DONNE CHE CAMBIANO LO SGUARDO SUL MONDO. DALLA CITTÀ DI HERA.
Intervista alla scrittrice Giulia Caminito, vincitrice del Premio Campiello e del Premio Strega Off (edizioni 2021) con l’opera seconda “L’acqua del lago non è mai dolce”.
C’è un motivo per cui la cultura, anche quella che apparentemente non avrebbe nulla a che fare con istanze locali, risulta invece perfettamente in assioma con Capaccio Paestum? Una risposta affermativa in tal senso ci perviene dalla storia, dalla tradizione culturale che ha visto il passaggio dei più grandi intellettuali europei durante gli anni d’oro del Grand Tour. Ma non basta volgere lo sguardo al passato per fare nostro questo sentire. È il presente la dimensione in cui i luoghi dell’anima recuperano la propria sacralità e la propria funzione di predestinazione culturale, come è accaduto durante la presentazione dei finalisti del Premio Strega, dove siamo stati noi capaccesi del 2021 gli spettatori di una cerimonia che, a tratti, sembrava evocare antiche funzioni religiose, all’interno dell’area archeologica di Paestum. In prossimità dell’antica ara del Tempio di Poseidone, spuntava lentamente fuori la figura di questa giovane scrittrice come quella di una sacerdotessa, pronta a celebrare il suo rito, favorita senza dubbio dal tramonto pestano, che sembrava accendere e suggellare “col fuoco” le sue parole, sottolineandone l’impatto emotivo. Ed è proprio qui che la Caminito ha provato delle emozioni uniche perché, oltre ad apprezzare la presenza scenografica dei Templi, ne ha avvertito anche la dimensione di profonda spiritualità pagana, terrena, che è la vera forza propulsiva di una Paestum che reclama il suo naturale ruolo di capitale culturale. Questa cornice ideale, che è la città di Hera, è anche un’immersione totale nella ricerca di una matriarcalità ancestrale, che rappresenta lo spunto più verosimile per la ridefinizione delle relazioni di genere.
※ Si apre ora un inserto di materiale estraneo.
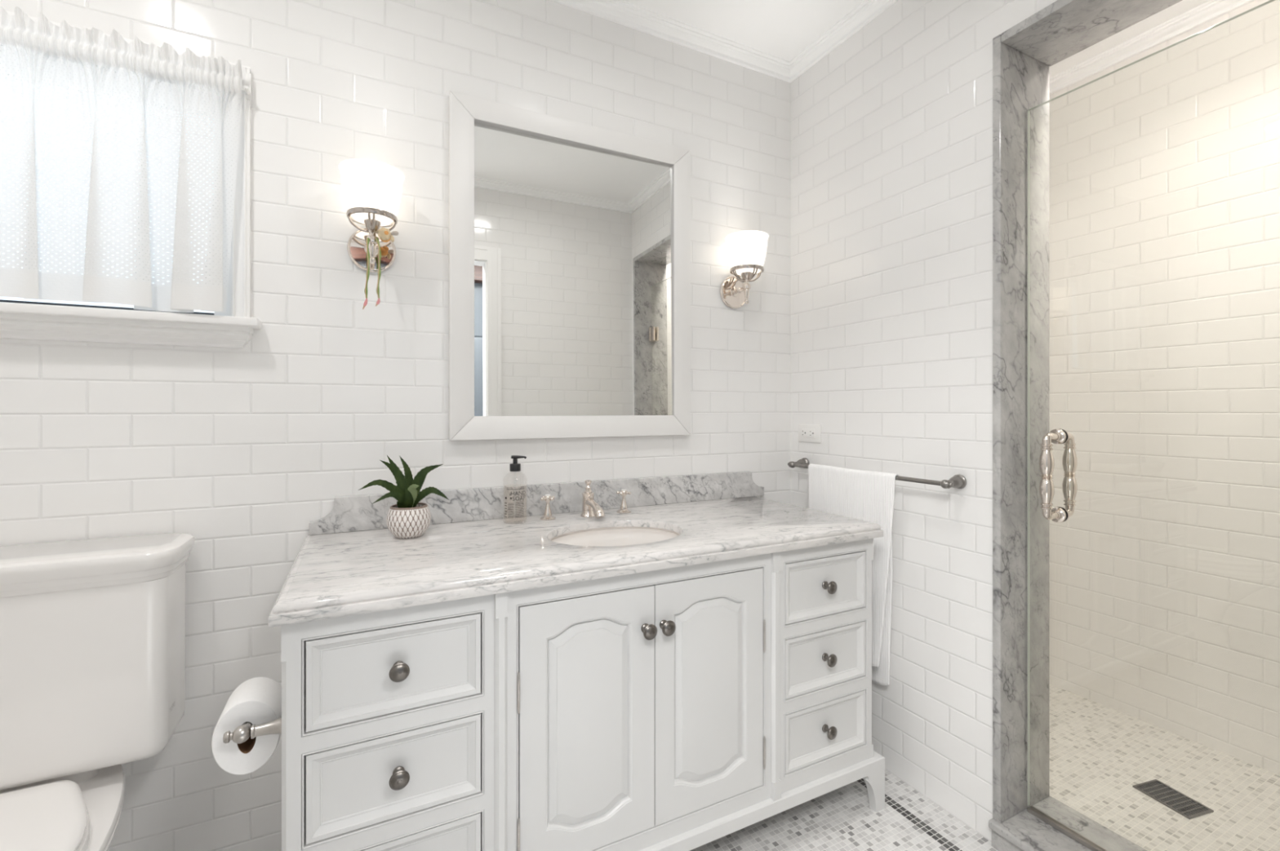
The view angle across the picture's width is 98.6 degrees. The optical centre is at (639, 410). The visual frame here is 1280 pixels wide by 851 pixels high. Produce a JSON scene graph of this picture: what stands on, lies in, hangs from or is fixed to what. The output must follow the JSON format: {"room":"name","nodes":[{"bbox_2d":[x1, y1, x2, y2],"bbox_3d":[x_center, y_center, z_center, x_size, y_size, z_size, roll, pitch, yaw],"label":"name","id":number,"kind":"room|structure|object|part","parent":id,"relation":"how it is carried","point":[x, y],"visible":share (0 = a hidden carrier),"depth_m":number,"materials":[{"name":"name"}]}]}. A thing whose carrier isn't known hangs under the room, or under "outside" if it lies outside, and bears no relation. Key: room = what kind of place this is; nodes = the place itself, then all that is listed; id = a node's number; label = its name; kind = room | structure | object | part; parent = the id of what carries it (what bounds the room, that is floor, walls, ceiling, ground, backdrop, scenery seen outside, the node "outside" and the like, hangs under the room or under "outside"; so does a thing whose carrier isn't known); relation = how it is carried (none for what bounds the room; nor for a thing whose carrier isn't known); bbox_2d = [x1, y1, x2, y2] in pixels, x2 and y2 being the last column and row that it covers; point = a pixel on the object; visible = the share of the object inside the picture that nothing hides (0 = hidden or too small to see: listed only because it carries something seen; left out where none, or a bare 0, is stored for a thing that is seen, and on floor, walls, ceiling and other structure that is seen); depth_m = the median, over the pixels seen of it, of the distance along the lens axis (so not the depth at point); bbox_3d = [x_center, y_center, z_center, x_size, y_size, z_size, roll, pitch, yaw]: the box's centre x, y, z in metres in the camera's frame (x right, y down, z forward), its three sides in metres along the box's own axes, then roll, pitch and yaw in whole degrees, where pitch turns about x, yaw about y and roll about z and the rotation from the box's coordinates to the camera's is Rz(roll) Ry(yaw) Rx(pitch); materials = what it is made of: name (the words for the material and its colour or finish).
{"room":"bathroom","nodes":[
{"label":"bathroom","id":0,"kind":"room"},
{"bbox_2d":[0,0,790,850],"bbox_3d":[-0.189,-0.088,1.889,3.940,2.530,0.140,0,0,-27],"label":"wall","id":1,"kind":"structure","parent":0,"point":[237,451],"depth_m":1.47,"materials":[{"name":"tile"}]},
{"bbox_2d":[0,10,262,348],"bbox_3d":[-1.396,-0.512,1.243,0.913,0.712,0.194,0,0,-27],"label":"window","id":2,"kind":"structure","parent":1,"relation":"in","point":[233,328],"depth_m":1.31,"materials":[{"name":"white paint"}]},
{"bbox_3d":[-1.416,-0.241,1.296,0.674,0.025,0.016,0,0,-27],"label":"rail","id":3,"kind":"part","parent":2,"relation":"part of","materials":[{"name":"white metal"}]},
{"bbox_3d":[-1.383,-0.192,1.218,0.913,0.072,0.139,0,0,-27],"label":"sill","id":4,"kind":"part","parent":2,"relation":"part of","materials":[{"name":"white paint"}]},
{"bbox_2d":[241,72,251,100],"bbox_3d":[-1.356,-0.817,1.193,0.845,0.066,0.027,0,0,-27],"label":"curtain rod","id":5,"kind":"object","parent":2,"relation":"attached to","point":[247,88],"visible":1,"depth_m":1.39,"materials":[{"name":"white plastic"}]},
{"bbox_2d":[0,5,242,312],"bbox_3d":[-1.347,-0.547,1.174,0.818,0.628,0.047,0,0,-27],"label":"curtain","id":6,"kind":"object","parent":5,"relation":"hanging from","point":[181,293],"visible":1,"depth_m":1.25,"materials":[{"name":"white fabric"}]},
{"bbox_2d":[338,159,404,272],"bbox_3d":[-0.709,-0.506,1.459,0.157,0.248,0.161,0,0,-27],"label":"wall sconce","id":7,"kind":"object","parent":1,"relation":"attached to","point":[372,190],"visible":0.94,"depth_m":1.42,"materials":[{"name":"white glass"}]},
{"bbox_3d":[-0.726,-0.445,1.493,0.040,0.040,0.069,0,0,-27],"label":"arm","id":8,"kind":"part","parent":7,"relation":"part of","materials":[{"name":"silver metal"}]},
{"bbox_3d":[-0.708,-0.564,1.458,0.157,0.132,0.157,0,0,-27],"label":"lamp shade","id":9,"kind":"part","parent":7,"relation":"part of","materials":[{"name":"white glass"}]},
{"bbox_3d":[-0.708,-0.430,1.458,0.029,0.087,0.029,0,0,-27],"label":"stem","id":10,"kind":"part","parent":7,"relation":"part of","materials":[{"name":"silver metal"}]},
{"bbox_2d":[362,227,398,309],"bbox_3d":[-0.684,-0.372,1.453,0.078,0.218,0.046,0,0,-43],"label":"dried flower","id":11,"kind":"object","parent":7,"relation":"hanging from","point":[384,234],"visible":1,"depth_m":1.45,"materials":[{"name":"beige plant"}]},
{"bbox_2d":[309,471,764,535],"bbox_3d":[-0.200,0.282,1.792,1.506,0.095,0.020,0,0,-27],"label":"backsplash","id":12,"kind":"structure","parent":1,"relation":"attached to","point":[350,513],"depth_m":1.72,"materials":[{"name":"stone"}]},
{"bbox_2d":[448,90,690,440],"bbox_3d":[-0.192,-0.419,1.791,0.816,1.014,0.029,0,0,-27],"label":"wall mirror","id":13,"kind":"object","parent":1,"relation":"attached to","point":[570,241],"visible":1,"depth_m":1.76,"materials":[{"name":"white paint"}]},
{"bbox_2d":[474,122,672,416],"bbox_3d":[-0.192,-0.421,1.794,0.685,0.883,0.011,0,0,-26],"label":"mirror glass","id":14,"kind":"object","parent":13,"relation":"on","point":[573,235],"depth_m":1.77,"materials":[{"name":"silver mirror"}]},
{"bbox_2d":[550,0,897,83],"bbox_3d":[-0.261,-1.332,0.894,2.720,0.043,1.575,0,0,-27],"label":"trim","id":15,"kind":"structure","parent":1,"relation":"attached to","point":[621,12],"depth_m":1.95,"materials":[{"name":"paint"}]},
{"bbox_2d":[720,230,768,308],"bbox_3d":[0.388,-0.506,2.009,0.157,0.248,0.161,0,0,-27],"label":"wall sconce","id":16,"kind":"object","parent":1,"relation":"attached to","point":[746,250],"visible":1,"depth_m":1.97,"materials":[{"name":"white glass"}]},
{"bbox_3d":[0.371,-0.445,2.042,0.040,0.040,0.069,0,0,-27],"label":"arm","id":17,"kind":"part","parent":16,"relation":"part of","materials":[{"name":"silver metal"}]},
{"bbox_3d":[0.389,-0.430,2.007,0.029,0.087,0.029,0,0,-27],"label":"stem","id":18,"kind":"part","parent":16,"relation":"part of","materials":[{"name":"silver metal"}]},
{"bbox_3d":[0.389,-0.564,2.007,0.157,0.132,0.157,0,0,-27],"label":"lamp shade","id":19,"kind":"part","parent":16,"relation":"part of","materials":[{"name":"white glass"}]},
{"bbox_2d":[386,502,431,538],"bbox_3d":[-0.602,0.288,1.436,0.108,0.082,0.108,0,0,-27],"label":"pot","id":20,"kind":"object","parent":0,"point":[403,520],"depth_m":1.40,"materials":[{"name":"white ceramic"}]},
{"bbox_2d":[689,768,997,850],"bbox_3d":[-0.238,1.217,0.849,2.720,0.080,1.675,0,0,-27],"label":"floor","id":21,"kind":"structure","parent":0,"point":[842,819],"depth_m":1.55,"materials":[{"name":"tile"}]},
{"bbox_2d":[0,533,194,850],"bbox_3d":[-1.153,0.736,0.921,0.518,0.881,0.707,0,0,-27],"label":"toilet","id":22,"kind":"object","parent":21,"relation":"on","point":[92,632],"visible":1,"depth_m":1.11,"materials":[{"name":"white ceramic"}]},
{"bbox_3d":[-1.112,0.741,0.840,0.366,0.023,0.494,0,0,-27],"label":"seat lid","id":23,"kind":"part","parent":22,"relation":"part of","materials":[{"name":"white ceramic"}]},
{"bbox_3d":[-1.111,0.765,0.838,0.376,0.022,0.499,0,0,-27],"label":"seat","id":24,"kind":"part","parent":22,"relation":"part of","materials":[{"name":"white ceramic"}]},
{"bbox_3d":[-1.263,0.549,1.143,0.480,0.380,0.188,0,0,-27],"label":"tank","id":25,"kind":"part","parent":22,"relation":"part of","materials":[{"name":"white ceramic"}]},
{"bbox_3d":[-1.262,0.327,1.139,0.518,0.063,0.219,0,0,-27],"label":"tank lid","id":26,"kind":"part","parent":22,"relation":"part of","materials":[{"name":"white ceramic"}]},
{"bbox_3d":[-1.147,0.977,0.910,0.404,0.400,0.682,0,0,-27],"label":"bowl","id":27,"kind":"part","parent":22,"relation":"part of","materials":[{"name":"white ceramic"}]},
{"bbox_2d":[280,538,884,850],"bbox_3d":[-0.087,0.773,1.526,1.538,0.807,0.591,0,0,-27],"label":"vanity cabinet","id":28,"kind":"object","parent":21,"relation":"on","point":[687,708],"visible":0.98,"depth_m":1.22,"materials":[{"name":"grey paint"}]},
{"bbox_2d":[222,717,281,743],"bbox_3d":[-0.738,0.596,1.073,0.099,0.045,0.158,0,0,-27],"label":"toilet paper holder","id":29,"kind":"object","parent":28,"relation":"attached to","point":[242,733],"visible":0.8,"depth_m":1.01,"materials":[{"name":"metal"}]},
{"bbox_2d":[211,677,281,774],"bbox_3d":[-0.762,0.616,1.081,0.107,0.139,0.104,0,0,-27],"label":"toilet paper roll","id":30,"kind":"object","parent":29,"relation":"on","point":[257,700],"visible":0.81,"depth_m":1.04,"materials":[{"name":"white paper"}]},
{"bbox_3d":[-0.694,0.596,1.032,0.056,0.045,0.045,0,0,-27],"label":"post","id":31,"kind":"part","parent":29,"relation":"part of","materials":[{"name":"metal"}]},
{"bbox_3d":[-0.464,0.494,1.058,0.305,0.161,0.020,0,0,-27],"label":"drawer","id":32,"kind":"part","parent":28,"relation":"part of","materials":[{"name":"grey paint"}]},
{"bbox_3d":[-0.464,0.696,1.058,0.305,0.158,0.020,0,0,-27],"label":"drawer","id":33,"kind":"part","parent":28,"relation":"part of","materials":[{"name":"grey paint"}]},
{"bbox_3d":[-0.456,0.492,1.042,0.036,0.036,0.035,0,0,-27],"label":"knob","id":34,"kind":"part","parent":28,"relation":"part of","materials":[{"name":"grey metal"}]},
{"bbox_3d":[-0.456,0.695,1.042,0.036,0.036,0.035,0,0,-27],"label":"knob","id":35,"kind":"part","parent":28,"relation":"part of","materials":[{"name":"grey metal"}]},
{"bbox_3d":[-0.464,0.897,1.058,0.305,0.157,0.020,0,0,-27],"label":"drawer","id":36,"kind":"part","parent":28,"relation":"part of","materials":[{"name":"grey paint"}]},
{"bbox_2d":[268,496,884,627],"bbox_3d":[-0.090,0.350,1.531,1.499,0.040,0.584,0,0,-27],"label":"countertop","id":37,"kind":"structure","parent":28,"relation":"on","point":[344,574],"depth_m":1.30,"materials":[{"name":"stone"}]},
{"bbox_2d":[358,455,448,538],"bbox_3d":[-0.612,0.223,1.431,0.214,0.213,0.108,0,0,-27],"label":"potted succulent","id":38,"kind":"object","parent":37,"relation":"on","point":[409,518],"visible":1,"depth_m":1.41,"materials":[{"name":"green plant"}]},
{"bbox_2d":[502,455,527,524],"bbox_3d":[-0.366,0.231,1.618,0.070,0.196,0.070,0,0,-27],"label":"soap dispenser","id":39,"kind":"object","parent":37,"relation":"on","point":[514,467],"visible":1,"depth_m":1.60,"materials":[{"name":"clear plastic"}]},
{"bbox_2d":[539,480,631,520],"bbox_3d":[-0.145,0.274,1.680,0.300,0.110,0.143,0,0,-27],"label":"faucet","id":40,"kind":"object","parent":37,"relation":"on","point":[590,508],"visible":1,"depth_m":1.70,"materials":[{"name":"silver metal"}]},
{"bbox_3d":[-0.279,0.294,1.666,0.049,0.070,0.048,0,0,-27],"label":"handle","id":41,"kind":"part","parent":40,"relation":"part of","materials":[{"name":"silver metal"}]},
{"bbox_3d":[-0.135,0.297,1.663,0.029,0.053,0.104,0,0,-27],"label":"spout","id":42,"kind":"part","parent":40,"relation":"part of","materials":[{"name":"silver metal"}]},
{"bbox_3d":[-0.052,0.294,1.776,0.047,0.070,0.047,0,0,-27],"label":"handle","id":43,"kind":"part","parent":40,"relation":"part of","materials":[{"name":"silver metal"}]},
{"bbox_2d":[549,527,679,546],"bbox_3d":[-0.064,0.422,1.495,0.416,0.142,0.335,0,0,-27],"label":"sink basin","id":44,"kind":"object","parent":37,"relation":"in","point":[608,536],"visible":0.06,"depth_m":1.56,"materials":[{"name":"beige ceramic"}]},
{"bbox_3d":[-0.113,0.697,1.233,0.319,0.567,0.020,0,0,-27],"label":"door","id":45,"kind":"part","parent":28,"relation":"part of","materials":[{"name":"grey paint"}]},
{"bbox_3d":[0.019,0.508,1.269,0.036,0.036,0.035,0,0,-27],"label":"knob","id":46,"kind":"part","parent":28,"relation":"part of","materials":[{"name":"grey metal"}]},
{"bbox_3d":[0.063,0.508,1.291,0.036,0.036,0.035,0,0,-27],"label":"knob","id":47,"kind":"part","parent":28,"relation":"part of","materials":[{"name":"grey metal"}]},
{"bbox_3d":[0.174,0.697,1.377,0.319,0.567,0.020,0,0,-27],"label":"door","id":48,"kind":"part","parent":28,"relation":"part of","materials":[{"name":"grey paint"}]},
{"bbox_3d":[-0.092,1.099,1.536,1.538,0.154,0.569,0,0,-27],"label":"frame","id":49,"kind":"part","parent":28,"relation":"part of","materials":[{"name":"grey paint"}]},
{"bbox_3d":[0.520,0.494,1.550,0.301,0.161,0.020,0,0,-27],"label":"drawer","id":50,"kind":"part","parent":28,"relation":"part of","materials":[{"name":"grey paint"}]},
{"bbox_3d":[0.520,0.696,1.550,0.301,0.158,0.020,0,0,-27],"label":"drawer","id":51,"kind":"part","parent":28,"relation":"part of","materials":[{"name":"grey paint"}]},
{"bbox_3d":[0.520,0.897,1.550,0.301,0.157,0.020,0,0,-27],"label":"drawer","id":52,"kind":"part","parent":28,"relation":"part of","materials":[{"name":"grey paint"}]},
{"bbox_3d":[0.528,0.492,1.535,0.036,0.036,0.035,0,0,-27],"label":"knob","id":53,"kind":"part","parent":28,"relation":"part of","materials":[{"name":"grey metal"}]},
{"bbox_3d":[0.528,0.695,1.535,0.036,0.036,0.035,0,0,-27],"label":"knob","id":54,"kind":"part","parent":28,"relation":"part of","materials":[{"name":"grey metal"}]},
{"bbox_3d":[0.528,0.895,1.535,0.036,0.036,0.035,0,0,-27],"label":"knob","id":55,"kind":"part","parent":28,"relation":"part of","materials":[{"name":"grey metal"}]},
{"bbox_2d":[622,0,1209,77],"bbox_3d":[0.186,-1.403,1.140,3.940,0.100,1.815,0,0,-27],"label":"ceiling","id":56,"kind":"structure","parent":0,"point":[782,29],"depth_m":1.91,"materials":[{"name":"paint"}]},
{"bbox_2d":[790,0,1057,841],"bbox_3d":[1.049,-0.088,1.549,0.210,2.530,1.575,0,0,-27],"label":"wall","id":57,"kind":"structure","parent":0,"point":[891,130],"depth_m":1.70,"materials":[{"name":"tile"}]},
{"bbox_2d":[798,424,821,443],"bbox_3d":[0.647,0.089,2.108,0.009,0.068,0.117,0,0,-27],"label":"wall outlet","id":58,"kind":"object","parent":57,"relation":"attached to","point":[806,433],"visible":1,"depth_m":2.10,"materials":[{"name":"white plastic"}]},
{"bbox_2d":[802,428,814,438],"bbox_3d":[0.645,0.089,2.107,0.002,0.033,0.067,0,0,-27],"label":"receptacle","id":59,"kind":"object","parent":58,"relation":"attached to","point":[806,433],"depth_m":2.11,"materials":[{"name":"white plastic"}]},
{"bbox_2d":[787,457,966,488],"bbox_3d":[0.744,0.204,1.837,0.080,0.041,0.662,0,0,-27],"label":"towel bar","id":60,"kind":"object","parent":57,"relation":"attached to","point":[959,482],"visible":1,"depth_m":1.58,"materials":[{"name":"grey metal"}]},
{"bbox_3d":[0.616,0.204,2.118,0.057,0.041,0.041,0,0,-27],"label":"post","id":61,"kind":"part","parent":60,"relation":"part of","materials":[{"name":"grey metal"}]},
{"bbox_2d":[808,464,898,685],"bbox_3d":[0.710,0.543,1.854,0.073,0.695,0.366,0,0,-27],"label":"hand towel","id":62,"kind":"object","parent":60,"relation":"hanging from","point":[860,495],"visible":0.42,"depth_m":1.76,"materials":[{"name":"white fabric"}]},
{"bbox_3d":[0.893,0.204,1.565,0.057,0.041,0.041,0,0,-27],"label":"post","id":63,"kind":"part","parent":60,"relation":"part of","materials":[{"name":"grey metal"}]},
{"bbox_2d":[992,34,1049,822],"bbox_3d":[1.060,0.049,1.528,0.234,2.105,0.022,0,0,-27],"label":"trim","id":64,"kind":"structure","parent":57,"relation":"attached to","point":[1020,82],"depth_m":1.50,"materials":[{"name":"stone"}]},
{"bbox_2d":[988,795,1147,850],"bbox_3d":[1.223,1.139,1.191,0.256,0.075,0.777,0,0,-27],"label":"shower curb","id":65,"kind":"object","parent":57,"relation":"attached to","point":[1023,832],"depth_m":1.44,"materials":[{"name":"stone"}]},
{"bbox_2d":[1000,0,1182,66],"bbox_3d":[1.218,-0.991,1.212,0.234,0.025,0.686,0,0,-27],"label":"trim","id":66,"kind":"structure","parent":57,"relation":"attached to","point":[1062,29],"depth_m":1.40,"materials":[{"name":"stone"}]},
{"bbox_2d":[1026,0,1275,850],"bbox_3d":[1.223,0.138,1.213,0.142,1.928,0.683,0,0,-27],"label":"shower door","id":67,"kind":"structure","parent":57,"relation":"attached to","point":[1069,461],"depth_m":1.45,"materials":[{"name":"clear glass"}]},
{"bbox_3d":[1.069,0.173,1.435,0.066,0.246,0.040,0,0,-27],"label":"pull handle","id":68,"kind":"part","parent":67,"relation":"part of","materials":[{"name":"silver metal"}]},
{"bbox_2d":[1057,506,1067,521],"bbox_3d":[1.103,0.276,1.452,0.011,0.039,0.039,0,0,-27],"label":"washer","id":69,"kind":"object","parent":67,"relation":"in","point":[1062,513],"depth_m":1.44,"materials":[{"name":"silver metal"}]},
{"bbox_2d":[1060,429,1067,444],"bbox_3d":[1.103,0.070,1.452,0.011,0.039,0.039,0,0,-27],"label":"washer","id":70,"kind":"object","parent":67,"relation":"in","point":[1064,434],"depth_m":1.44,"materials":[{"name":"silver metal"}]},
{"bbox_3d":[1.137,0.173,1.469,0.066,0.246,0.040,0,0,-27],"label":"pull handle","id":71,"kind":"part","parent":67,"relation":"part of","materials":[{"name":"silver metal"}]},
{"bbox_2d":[1049,0,1279,775],"bbox_3d":[1.935,-0.088,1.937,0.100,2.530,1.675,0,0,-27],"label":"wall","id":72,"kind":"structure","parent":0,"point":[1165,166],"depth_m":1.94,"materials":[{"name":"tile"}]},
{"bbox_2d":[1049,0,1255,94],"bbox_3d":[1.505,-1.332,1.778,0.810,0.043,1.575,0,0,-27],"label":"trim","id":73,"kind":"structure","parent":72,"relation":"attached to","point":[1211,10],"depth_m":1.98,"materials":[{"name":"paint"}]},
{"bbox_2d":[1049,684,1279,850],"bbox_3d":[1.505,1.197,1.778,0.810,0.120,1.575,0,0,-27],"label":"floor","id":74,"kind":"structure","parent":0,"point":[1098,752],"depth_m":1.68,"materials":[{"name":"tile"}]},
{"bbox_2d":[1132,779,1213,819],"bbox_3d":[1.554,1.135,1.609,0.102,0.004,0.138,0,0,-17],"label":"shower drain","id":75,"kind":"object","parent":74,"relation":"on","point":[1184,806],"visible":1,"depth_m":1.60,"materials":[{"name":"grey metal"}]}
]}
A chi dedichi la vittoria del premio Campiello e perché?
“Ho dedicato il Premio alle donne che amano leggere, scrivere, studiare e che possano farlo in ogni momento, in qualsiasi luogo del mondo, appena lo desiderino”.
Nei tuoi romanzi spicca una particolare attenzione per l’universo femminile, la sua crisi d’identità e le sue contraddizioni. Quali sono le tensioni delle donne nella società contemporanea?
“Posso dire come sono le donne che ho provato a raccontare nei miei libri. Figure ingombranti e coraggiose, testarde e sofferenti, amichevoli e spregiudicate, violente e sognatrici. Le donne sono tante cose, difficili da descrivere in poche righe. Di certo, quando ne parlo mi interessa raccontare il loro rapporto con i ruoli famigliari e sociali, la loro disposizione al lavoro e allo studio, la loro posizione di madri e di figlie, come sanno reinventarsi di epoca in epoca”.
Nel 2022 ricorre il 150esimo anniversario dalla nascita di Grazia Deledda, una penna decadente e nel contempo socialmente impegnata cui la produzione letteraria italiana e mondiale deve ancora molto. In che modo ha inciso (se ha inciso) la sua scrittura sulla tua formazione?
“Ho amato molto Grazia Deledda, credo che la sua forza stia nella scrittura che ancora oggi, a rileggerla, è appuntita, determinata, non ha una patina di vecchiaia addosso. Ha raccontato le storie che più amo leggere delle campagne, delle famiglie fuori dai borghi, di parti d’Italia come la Sardegna di cui si parla meno in letteratura, rendendole vive e palpabili. È una delle nostre grandi scrittrici. Quando penso a lei, però penso anche a Matilde Serao, altra scrittrice che amo, che sperava di ricevere il Nobel quando lo ricevette la Deledda. Morì l’anno dopo, nel ’27, senza Nobel e con la penna in mano: stava ancora scrivendo”.